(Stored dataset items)
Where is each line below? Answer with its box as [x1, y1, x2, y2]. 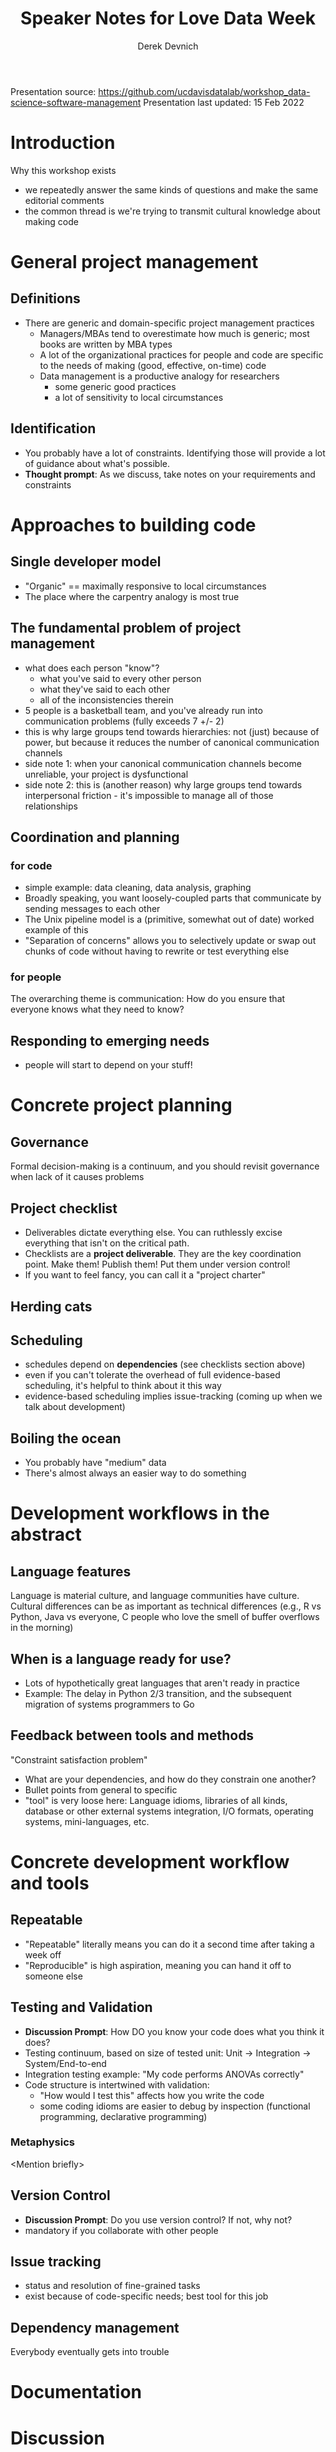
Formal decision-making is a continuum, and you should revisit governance [10, 1160, 320, 1172]
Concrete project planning [10, 1094, 233, 1117]
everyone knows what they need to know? [10, 1003, 185, 1016]
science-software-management [10, 96, 142, 108]
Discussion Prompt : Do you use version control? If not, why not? [24, 2213, 293, 2226]
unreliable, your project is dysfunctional [24, 768, 189, 780]
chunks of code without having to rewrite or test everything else [24, 945, 290, 957]
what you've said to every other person [39, 672, 202, 684]

Aim of the task → Set down all the data again exactly as above, pictures excluded.

Worked solution →
Where is each line below? Answer with its box as [x1, y1, x2, y2]. 
Formal decision-making is a continuum, and you should revisit governance [10, 1160, 320, 1172]
Concrete project planning [10, 1094, 233, 1117]
everyone knows what they need to know? [10, 1003, 185, 1016]
science-software-management [10, 96, 142, 108]
Discussion Prompt : Do you use version control? If not, why not? [24, 2213, 293, 2226]
unreliable, your project is dysfunctional [24, 768, 189, 780]
chunks of code without having to rewrite or test everything else [24, 945, 290, 957]
what you've said to every other person [39, 672, 202, 684]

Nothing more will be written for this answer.